• [Given records]
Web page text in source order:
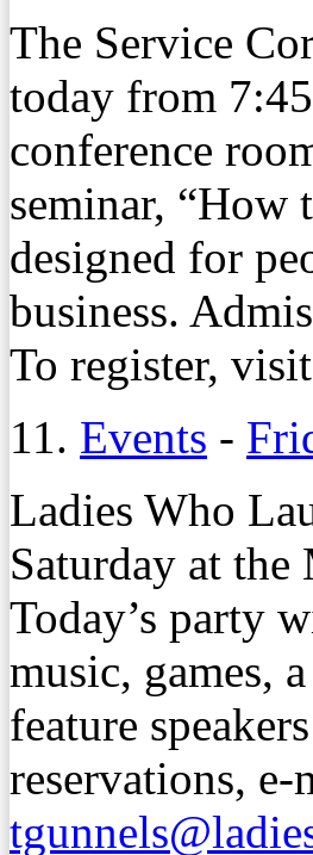
The Service
today from
conference
seminar, “How
designed for
business.
To register, visit
11. Events -
Ladies Who
Saturday at
Today’s party
music, games,
feature speakers
reservations,
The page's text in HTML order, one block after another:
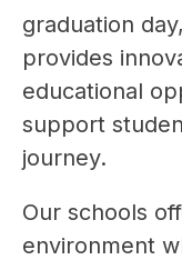
graduation
provides
educational
support
journey.
Our schools
environment
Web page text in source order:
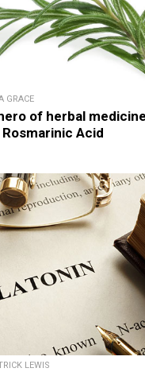
GRACE
of herbal
Acid
LEWIS
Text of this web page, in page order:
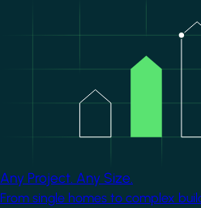
Any Project. Any Size.
From single homes to complex
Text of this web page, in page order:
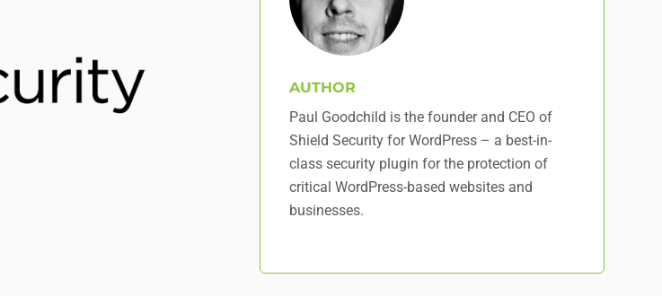
AUTHOR
Paul Goodchild is the founder and CEO of
Shield Security for WordPress – a best-in-
class security plugin for the protection of
critical WordPress-based websites and
businesses.
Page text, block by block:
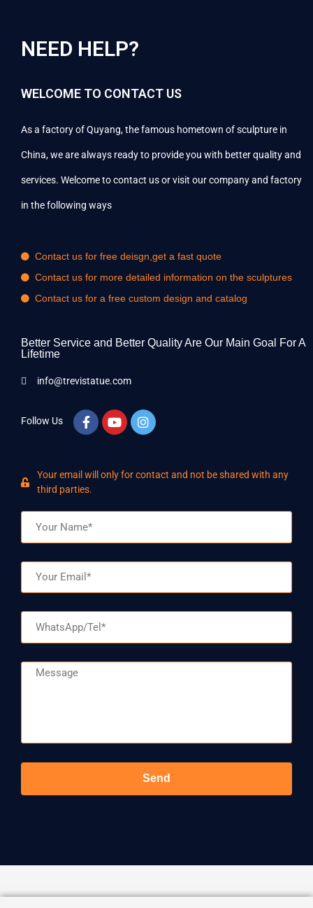
NEED HELP?
WELCOME TO CONTACT US
As a factory of Quyang, the famous hometown of sculpture in
China, we are always ready to provide you with better quality and
services. Welcome to contact us or visit our company and factory
in the following ways
Contact us for free deisgn,get a fast quote
Contact us for more detailed information on the sculptures
Contact us for a free custom design and catalog
Better Service and Better Quality Are Our Main Goal For A
Lifetime
info@trevistatue.com
Follow Us
Your email will only for contact and not be shared with any
third parties.
Message
Send
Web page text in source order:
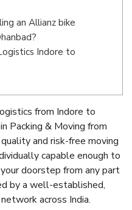
an Allianz bike
Indore to
from Indore to
Packing & Moving from
and risk-free moving
capable enough to
doorstep from any part
by a well-established,
across India.
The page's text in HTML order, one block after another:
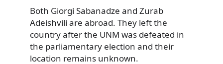
Both Giorgi Sabanadze and Zurab
Adeishvili are abroad. They left the
country after the UNM was defeated in
the parliamentary election and their
location remains unknown.
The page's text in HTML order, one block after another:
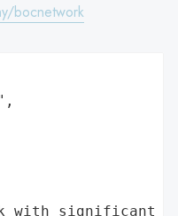
bocnetwork
with significant
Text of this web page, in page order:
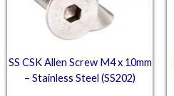
SS CSK Allen Screw M4 x 10mm
– Stainless Steel (SS202)

• [The task] Write the listing out exactly, apart from its pictures.

• [Response to this exercise]
Web page text in source order:
The Service
today from
conference
seminar, “How
designed for
business.
To register, visit
11. Events -
Ladies Who
Saturday at
Today’s party
music, games,
feature speakers
reservations,
The page's text in HTML order, one block after another:
graduation
provides
educational
support
journey.
Our schools
environment
Web page text in source order:
GRACE
of herbal
Acid
LEWIS
Text of this web page, in page order:
Any Project. Any Size.
From single homes to complex
Text of this web page, in page order:
AUTHOR
Paul Goodchild is the founder and CEO of
Shield Security for WordPress – a best-in-
class security plugin for the protection of
critical WordPress-based websites and
businesses.
Page text, block by block:
NEED HELP?
WELCOME TO CONTACT US
As a factory of Quyang, the famous hometown of sculpture in
China, we are always ready to provide you with better quality and
services. Welcome to contact us or visit our company and factory
in the following ways
Contact us for free deisgn,get a fast quote
Contact us for more detailed information on the sculptures
Contact us for a free custom design and catalog
Better Service and Better Quality Are Our Main Goal For A
Lifetime
info@trevistatue.com
Follow Us
Your email will only for contact and not be shared with any
third parties.
Message
Send
Web page text in source order:
an Allianz bike
Indore to
from Indore to
Packing & Moving from
and risk-free moving
capable enough to
doorstep from any part
by a well-established,
across India.
The page's text in HTML order, one block after another:
Both Giorgi Sabanadze and Zurab
Adeishvili are abroad. They left the
country after the UNM was defeated in
the parliamentary election and their
location remains unknown.
The page's text in HTML order, one block after another:
bocnetwork
with significant
Text of this web page, in page order:
SS CSK Allen Screw M4 x 10mm
– Stainless Steel (SS202)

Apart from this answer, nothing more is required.